Yesterday the House of Representatives found itself with a surprising group of allies: scientists. Discarding the know-nothing posture it has perfected in debates over climate change, contraception, abortion, research funding, and just about every other issue implicating scientific reasoning, the body sided with the overwhelming majority of scientists in acknowledging the safety of genetically modified organisms (GMOs) for human consumption. The House voted to ban state requirements that food companies affix special labels to products containing genetically modified ingredients.

As Pamela Ronald, a plant biologist at the University of California, Davis and author of Tomorrow’s Table: Organic Farming, Genetics and the Future of Food (2008), wrote in a September 2013 Boston Review forum, the genetically engineered foods on the market

are as safe to eat and safe for the environment as organic or conventional foods. That is the conclusion reached by diverse agricultural and food experts. There is broad consensus on this point among highly regarded science-based organizations in the United States and abroad, including the American Medical Association, the National Academy of Sciences, the World Health Organization, and European Commission Joint Research Centre. In the seventeen years since GE crops were first grown commercially, not a single instance of adverse health or environmental effects has been documented.

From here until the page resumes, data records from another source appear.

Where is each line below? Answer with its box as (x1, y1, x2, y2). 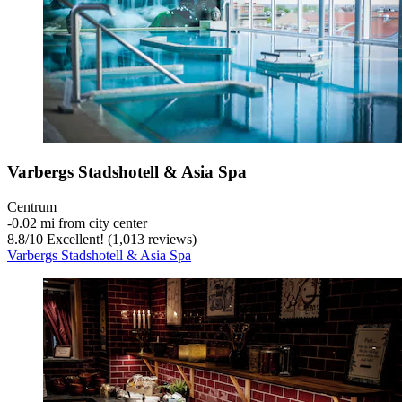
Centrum (7, 199, 57, 215)
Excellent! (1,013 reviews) (43, 232, 197, 248)
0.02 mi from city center (12, 215, 147, 232)
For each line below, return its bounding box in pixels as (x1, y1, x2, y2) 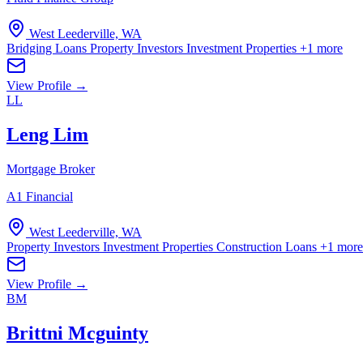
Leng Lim (6, 124, 88, 146)
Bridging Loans (6, 41, 90, 56)
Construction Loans (216, 240, 320, 254)
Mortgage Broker (6, 162, 95, 176)
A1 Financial (6, 190, 73, 203)
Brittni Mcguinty (6, 322, 148, 344)
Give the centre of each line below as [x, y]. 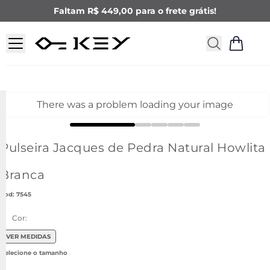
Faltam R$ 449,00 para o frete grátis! [135, 11]
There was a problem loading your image [135, 105]
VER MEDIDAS [28, 236]
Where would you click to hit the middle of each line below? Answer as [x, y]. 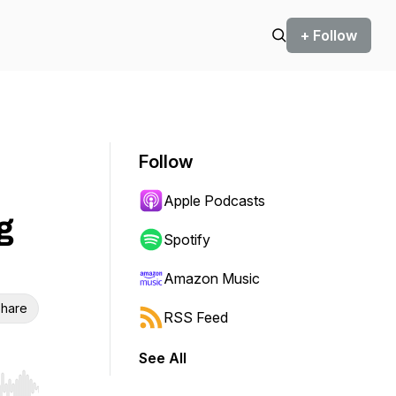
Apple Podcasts [214, 201]
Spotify [187, 240]
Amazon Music [212, 278]
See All [163, 358]
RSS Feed [196, 317]
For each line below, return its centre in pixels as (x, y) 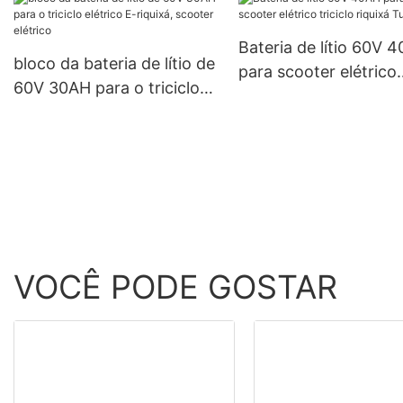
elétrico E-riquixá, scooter (112, 112)
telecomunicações (307, 31)
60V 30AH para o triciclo (107, 87)
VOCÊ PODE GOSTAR (175, 287)
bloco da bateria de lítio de (114, 63)
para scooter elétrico (317, 71)
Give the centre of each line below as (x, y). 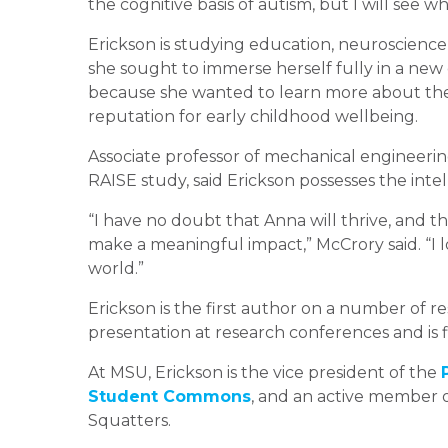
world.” (116, 268)
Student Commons (169, 396)
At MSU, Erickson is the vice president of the (264, 372)
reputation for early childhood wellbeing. (253, 116)
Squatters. (129, 420)
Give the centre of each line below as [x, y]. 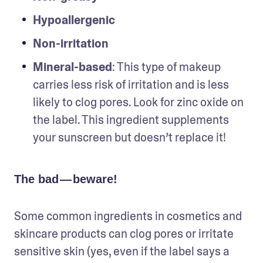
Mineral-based [73, 67]
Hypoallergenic [74, 20]
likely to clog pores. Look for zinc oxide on [138, 102]
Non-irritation [71, 43]
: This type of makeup [166, 67]
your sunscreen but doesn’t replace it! [129, 137]
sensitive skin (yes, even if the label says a [122, 251]
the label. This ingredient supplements [131, 119]
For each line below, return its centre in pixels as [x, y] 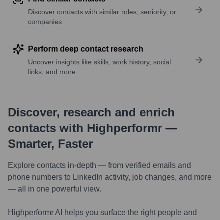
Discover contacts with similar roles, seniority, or [102, 12]
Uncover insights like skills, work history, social [99, 62]
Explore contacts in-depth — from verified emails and [99, 165]
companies [45, 22]
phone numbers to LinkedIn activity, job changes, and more [110, 177]
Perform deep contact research [86, 49]
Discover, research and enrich [91, 112]
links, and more [52, 72]
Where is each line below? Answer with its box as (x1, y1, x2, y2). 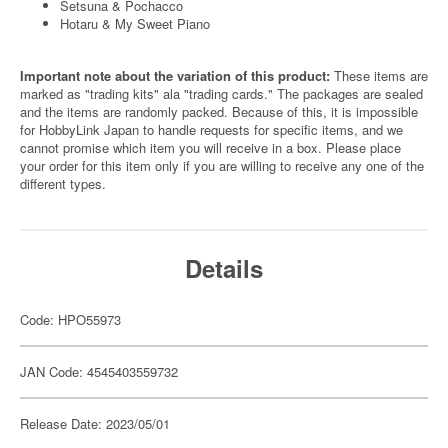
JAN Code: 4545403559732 (20, 362, 178, 381)
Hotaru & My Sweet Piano (60, 14, 210, 33)
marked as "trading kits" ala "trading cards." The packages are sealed (20, 84, 423, 103)
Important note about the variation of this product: (20, 66, 334, 85)
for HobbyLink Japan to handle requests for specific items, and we (20, 120, 403, 139)
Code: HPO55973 (20, 310, 121, 329)
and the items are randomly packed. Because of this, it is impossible (20, 102, 418, 121)
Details (185, 251, 263, 285)
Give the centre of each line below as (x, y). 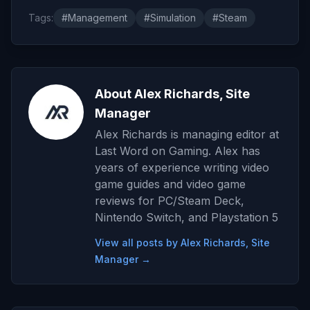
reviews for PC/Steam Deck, (170, 200)
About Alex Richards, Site (172, 93)
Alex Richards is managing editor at (187, 134)
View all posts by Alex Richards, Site (182, 242)
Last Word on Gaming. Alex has (177, 151)
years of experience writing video (182, 167)
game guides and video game (170, 184)
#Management (94, 17)
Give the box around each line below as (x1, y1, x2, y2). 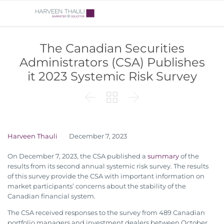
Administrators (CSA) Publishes (19, 55, 205, 69)
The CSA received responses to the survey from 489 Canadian (7, 208, 205, 217)
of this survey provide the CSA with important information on (7, 172, 204, 180)
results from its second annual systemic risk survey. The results (7, 162, 208, 170)
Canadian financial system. (7, 192, 95, 200)
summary (147, 152, 179, 160)
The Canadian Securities (39, 41, 184, 55)
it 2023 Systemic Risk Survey (27, 69, 197, 83)
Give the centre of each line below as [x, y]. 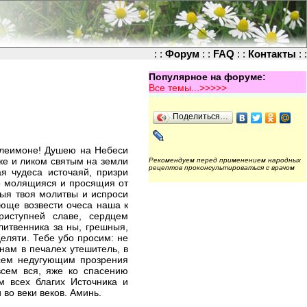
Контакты [272, 54]
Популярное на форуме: [207, 77]
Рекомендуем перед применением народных [225, 160]
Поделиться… [200, 116]
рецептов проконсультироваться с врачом [222, 168]
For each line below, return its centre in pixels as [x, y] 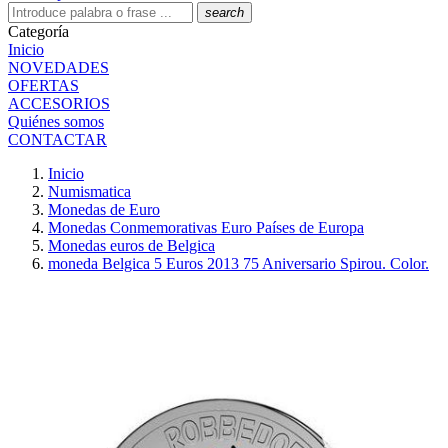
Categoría [38, 31]
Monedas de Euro [104, 209]
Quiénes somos [56, 121]
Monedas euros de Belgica [131, 245]
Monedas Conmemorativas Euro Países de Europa [206, 227]
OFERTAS [43, 85]
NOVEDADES [58, 67]
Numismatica [89, 191]
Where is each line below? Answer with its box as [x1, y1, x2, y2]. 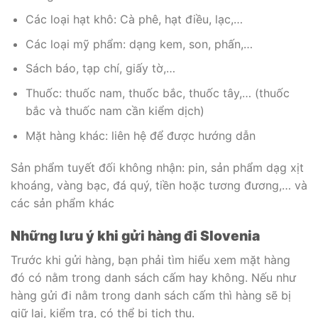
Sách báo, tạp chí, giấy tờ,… [25, 61, 175, 76]
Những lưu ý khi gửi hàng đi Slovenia [11, 227, 260, 245]
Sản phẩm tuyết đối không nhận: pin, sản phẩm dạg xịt [11, 160, 304, 175]
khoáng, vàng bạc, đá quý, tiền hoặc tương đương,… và [11, 178, 307, 193]
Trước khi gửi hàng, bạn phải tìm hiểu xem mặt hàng [11, 252, 290, 267]
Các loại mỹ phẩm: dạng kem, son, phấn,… [25, 36, 253, 51]
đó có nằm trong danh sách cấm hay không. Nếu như [11, 270, 296, 285]
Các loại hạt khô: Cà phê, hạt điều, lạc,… [25, 12, 243, 27]
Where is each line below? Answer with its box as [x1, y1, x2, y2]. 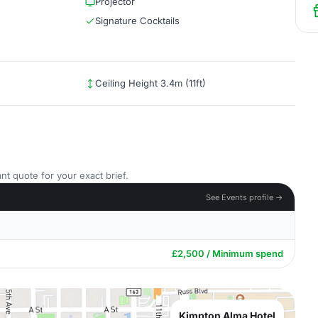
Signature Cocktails [95, 15, 180, 26]
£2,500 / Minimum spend [172, 248, 283, 259]
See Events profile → [206, 192, 283, 202]
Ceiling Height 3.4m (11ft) [95, 77, 206, 89]
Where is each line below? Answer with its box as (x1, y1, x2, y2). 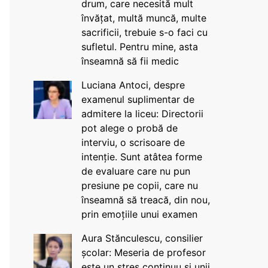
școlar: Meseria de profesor (81, 246, 206, 258)
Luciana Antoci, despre (81, 79, 185, 91)
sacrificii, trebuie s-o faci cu (81, 26, 208, 38)
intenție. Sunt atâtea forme (81, 151, 202, 163)
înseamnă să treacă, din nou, (81, 194, 210, 206)
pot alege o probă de (81, 122, 178, 134)
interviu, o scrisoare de (81, 136, 185, 148)
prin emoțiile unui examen (81, 208, 197, 220)
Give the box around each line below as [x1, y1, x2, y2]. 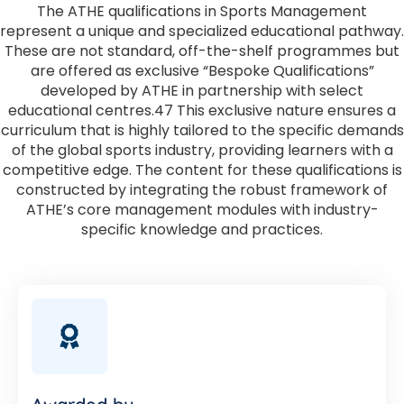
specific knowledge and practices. [81, 219, 323, 240]
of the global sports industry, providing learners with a [11, 140, 393, 161]
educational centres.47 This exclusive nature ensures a [8, 100, 396, 121]
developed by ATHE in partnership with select [41, 80, 363, 101]
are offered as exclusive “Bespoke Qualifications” [30, 60, 374, 81]
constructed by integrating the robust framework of [16, 179, 388, 200]
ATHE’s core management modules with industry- [25, 199, 379, 220]
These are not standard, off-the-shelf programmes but [5, 41, 399, 61]
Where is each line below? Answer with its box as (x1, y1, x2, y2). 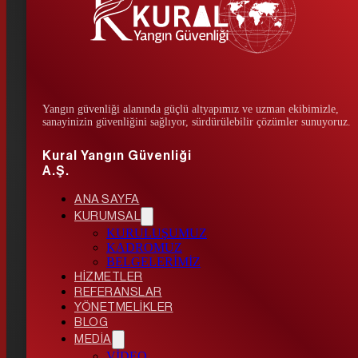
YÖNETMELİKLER (74, 301, 173, 314)
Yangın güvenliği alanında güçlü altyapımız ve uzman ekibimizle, (42, 103, 339, 116)
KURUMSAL (74, 210, 141, 223)
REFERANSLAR (74, 286, 162, 299)
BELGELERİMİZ (106, 255, 201, 269)
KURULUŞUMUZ (106, 226, 207, 241)
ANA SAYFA (74, 193, 140, 206)
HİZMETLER (74, 271, 143, 284)
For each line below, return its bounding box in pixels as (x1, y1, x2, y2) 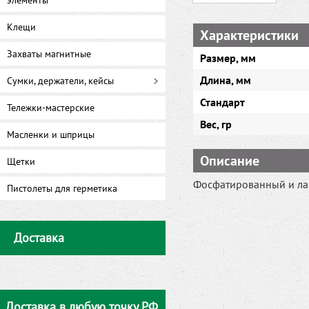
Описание (200, 152, 259, 170)
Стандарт (200, 95, 245, 109)
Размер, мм (200, 51, 256, 65)
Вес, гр (200, 117, 232, 131)
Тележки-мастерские (7, 101, 94, 114)
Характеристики (200, 26, 299, 44)
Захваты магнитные (7, 48, 91, 60)
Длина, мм (200, 73, 251, 87)
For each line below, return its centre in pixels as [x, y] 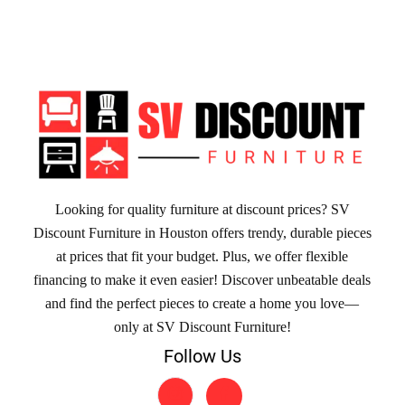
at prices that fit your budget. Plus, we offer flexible [202, 256]
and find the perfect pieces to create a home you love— [202, 303]
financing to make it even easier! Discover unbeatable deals [202, 279]
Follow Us [202, 356]
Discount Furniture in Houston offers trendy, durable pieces [202, 232]
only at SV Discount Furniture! [202, 326]
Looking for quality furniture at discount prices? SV [202, 209]
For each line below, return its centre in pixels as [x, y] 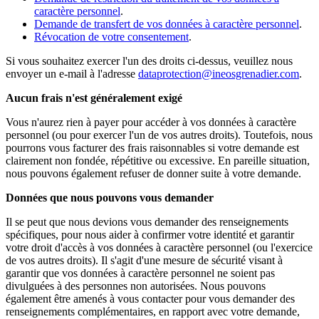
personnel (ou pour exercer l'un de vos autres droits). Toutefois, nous [159, 135]
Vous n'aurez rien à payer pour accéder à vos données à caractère [151, 122]
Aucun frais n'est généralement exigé [94, 98]
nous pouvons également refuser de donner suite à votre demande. [153, 173]
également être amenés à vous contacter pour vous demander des [150, 298]
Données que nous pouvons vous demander [110, 197]
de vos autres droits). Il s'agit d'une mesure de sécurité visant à [144, 260]
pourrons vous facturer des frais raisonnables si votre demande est [152, 147]
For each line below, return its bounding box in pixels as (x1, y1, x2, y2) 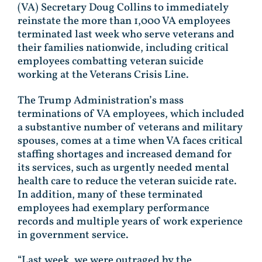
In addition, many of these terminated (18, 187, 203, 202)
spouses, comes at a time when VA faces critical (18, 133, 243, 149)
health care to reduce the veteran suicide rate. (18, 173, 237, 189)
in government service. (18, 227, 129, 243)
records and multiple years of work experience (18, 213, 243, 229)
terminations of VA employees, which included (18, 106, 244, 122)
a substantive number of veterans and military (18, 119, 243, 135)
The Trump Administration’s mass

That’s now nineteen years.

The House’s action follows decisions in Vermont, Connecticut, and Maine to require GMO labels, as well as hard-fought but ultimately unsuccessful campaigns to require labeling in California, Oregon, and elsewhere. A ban on GMO crop cultivation in Maui County, Hawa‘ii, was recently struck down by a federal judge.

Scientists typically view the alarm over GMO food as a product of ignorance. Genetic modification can protect plants from disease and the effects of bad weather, increase yields, reduce reliance on fertilizers and other crop inputs, and improve the nutritional content of the foods we eat. There seem to be clear health, environmental, and economic benefits, so what is there to be afraid of?

Labeling is valuable precisely because it can educate consumers and thereby combat unwarranted fear.

On their behalf, labeling advocates marshall a variety of dubious but scientific-sounding claims, which have been debunked over and over again by scientists such as Ronald. Their supporters in the House mostly made a different argument, which is also popular among the grassroots: that people have a right to know what is in their food.

This is also an unconvincing position because genetic engineering is not an ingredient but a process. While companies are understandably required to list ingredients, some of which can be harmful to those with allergies and dietary restrictions or may be disallowed by personal religious and ethical guidelines, they have never been required to list the processes by which they produce food, though they may of course volunteer to do so. There is no historic basis on which to assert a right to know the production process, and because the process at issue in the case of genetic engineering is not unsafe or unethical, there is little novel justification for that right today. Such a right to know the production process would also encompass much beyond genetic engineering, which some labeling proponents probably would support, but which many others would not—such as a right to know whether beef comes from grass-fed cows or eggs from free-range chickens.

And yet, there is arguably still good reason to label GMO foods, just not one that many activists have proposed. Food companies oppose labeling because they think it will encourage the public’s concerns, but we should consider the possibility that the opposite is true—that labeling is valuable precisely because it can educate consumers and thereby combat unwarranted fear.

“The food industry says about 75 percent to 80 percent of foods contain genetically modified ingredients,” according to a Washington Post report. Clearly, there is no reason to be afraid of GMOs; we already eat them constantly. The public’s misunderstanding derives in part from a failure to recognize that, through our own diets, we have already proven GMOs safe. Such a label might help consumers come to terms with the proliferation of safe and ethical biotechnology in many other areas of daily life as well.

Food companies might still oppose labels because they don’t wish to incur added expense, though this is almost certainly minimal, and companies spend millions on package design already without passing along intolerable cost to consumers. They aren’t forced to make consumers pay for labeling costs; they might choose to, just as those voluntarily labeling GMO-free might. They may also worry that the GMO label will serve as a proxy advertisement for big agriculture. Not every GMO labeling proponent is misguided on science; some just want to see corporate agriculture show its face, the easier for consumers to avoid and punish government-subsidized business leviathons that prioritze profits over health, environmental responsibility, traditional foodways, and the welfare of domestic and foreign workers.

Indeed, when GMOs advance malfeasance and inefficiency, we should want to know about that, and the case for labeling is strongest with prevention of bad behavior in mind. Not every GMO product is socially useful, after all. Do Americans really need high-yield GMOs when we already waste about a third of our food? GMOs have saved Hawa‘ii’s papayas from devastating disease and may yet do the same for Florida’s oranges, but there are no major threats to corn, wheat, and soy industries that are arguably too large already.

More knowledge about GMOs would be good for the United States and the world. A label is therefore not inherently a bad idea. But ideally such a label would do more than scream, “GMO.” It would also help consumers make good decisions about genetic engineering and sensitize them to the pluses and minuses of the biotechnology moment. Because, like any technnology, genetic engineering is neither panacea nor monster. Its value lies in people making the right decisions about how to use it.